───── Supplied records ─────
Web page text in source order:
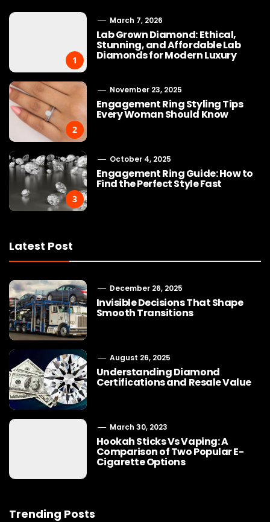
1
March 7, 2026
Lab Grown Diamond: Ethical,
Stunning, and Affordable Lab
Diamonds for Modern Luxury
2
November 23, 2025
Engagement Ring Styling Tips
Every Woman Should Know
3
October 4, 2025
Engagement Ring Guide: How to
Find the Perfect Style Fast
Latest Post
December 26, 2025
Invisible Decisions That Shape
Smooth Transitions
August 26, 2025
Understanding Diamond
Certifications and Resale Value
March 30, 2023
Hookah Sticks Vs Vaping: A
Comparison of Two Popular E-
Cigarette Options
Trending Posts
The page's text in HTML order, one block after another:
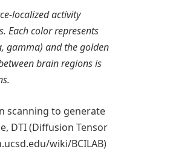
localized activity
Each color represents
gamma) and the golden
brain regions is
scanning to generate
DTI (Diffusion Tensor
wiki/BCILAB)
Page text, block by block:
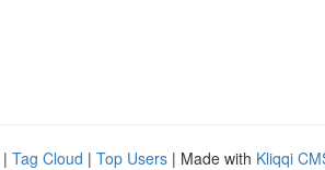
| Tag Cloud | Top Users | Made with Kliqqi
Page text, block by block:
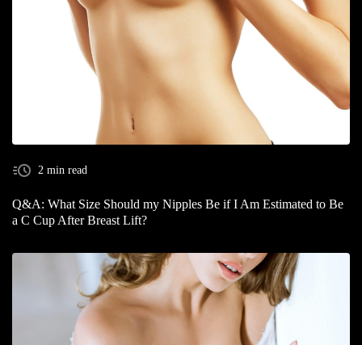
2 min read
Q&A: What Size Should my Nipples Be if I Am Estimated to Be
a C Cup After Breast Lift?
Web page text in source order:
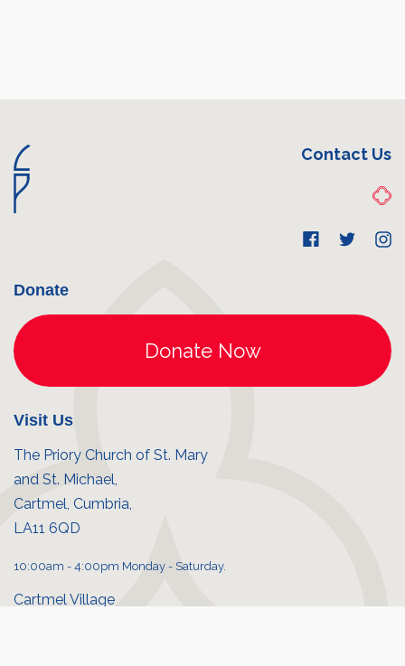
Contact Us
Donate
Visit Us
The Priory Church of St. Mary
and St. Michael,
Cartmel, Cumbria,
LA11 6QD
10:00am - 4:00pm Monday - Saturday.
Cartmel Village
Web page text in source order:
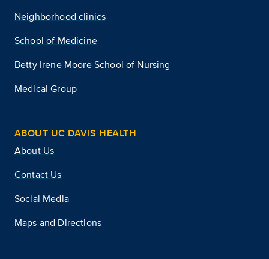
Neighborhood clinics
School of Medicine
Betty Irene Moore School of Nursing
Medical Group
ABOUT UC DAVIS HEALTH
About Us
Contact Us
Social Media
Maps and Directions
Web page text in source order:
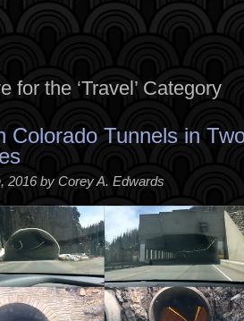
for the ‘Travel’ Category
Colorado Tunnels in
2016 by Corey A. Edwards
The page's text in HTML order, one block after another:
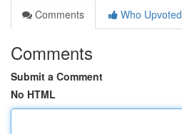
Comments
Who Upvoted
Comments
Submit a Comment
No HTML
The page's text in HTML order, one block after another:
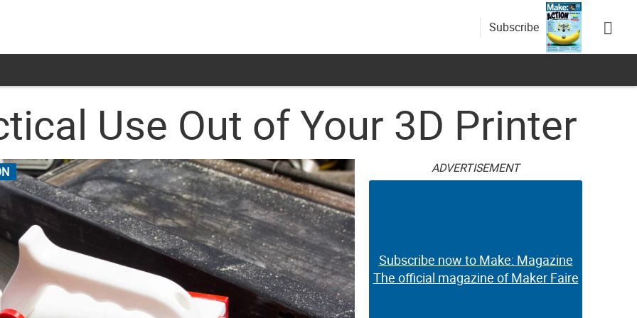
Subscribe
Use Out of Your 3D Printer
ADVERTISEMENT
Subscribe now to Make: Magazine
The official magazine of Maker Faire
─────
→ **Aim of the task**:
Reproduce the data exactly as it appears above. Pictures are to be left out.

→ **Task solution**:
Web page text in source order:
1
March 7, 2026
Lab Grown Diamond: Ethical,
Stunning, and Affordable Lab
Diamonds for Modern Luxury
2
November 23, 2025
Engagement Ring Styling Tips
Every Woman Should Know
3
October 4, 2025
Engagement Ring Guide: How to
Find the Perfect Style Fast
Latest Post
December 26, 2025
Invisible Decisions That Shape
Smooth Transitions
August 26, 2025
Understanding Diamond
Certifications and Resale Value
March 30, 2023
Hookah Sticks Vs Vaping: A
Comparison of Two Popular E-
Cigarette Options
Trending Posts
The page's text in HTML order, one block after another:
localized activity
Each color represents
gamma) and the golden
brain regions is
scanning to generate
DTI (Diffusion Tensor
wiki/BCILAB)
Page text, block by block:
| Tag Cloud | Top Users | Made with Kliqqi
Page text, block by block:
2 min read
Q&A: What Size Should my Nipples Be if I Am Estimated to Be
a C Cup After Breast Lift?
Web page text in source order:
Contact Us
Donate
Visit Us
The Priory Church of St. Mary
and St. Michael,
Cartmel, Cumbria,
LA11 6QD
10:00am - 4:00pm Monday - Saturday.
Cartmel Village
Web page text in source order:
Neighborhood clinics
School of Medicine
Betty Irene Moore School of Nursing
Medical Group
ABOUT UC DAVIS HEALTH
About Us
Contact Us
Social Media
Maps and Directions
Web page text in source order:
for the ‘Travel’ Category
Colorado Tunnels in
2016 by Corey A. Edwards
The page's text in HTML order, one block after another:
Comments
Who Upvoted
Comments
Submit a Comment
No HTML
The page's text in HTML order, one block after another:
Subscribe
Use Out of Your 3D Printer
ADVERTISEMENT
Subscribe now to Make: Magazine
The official magazine of Maker Faire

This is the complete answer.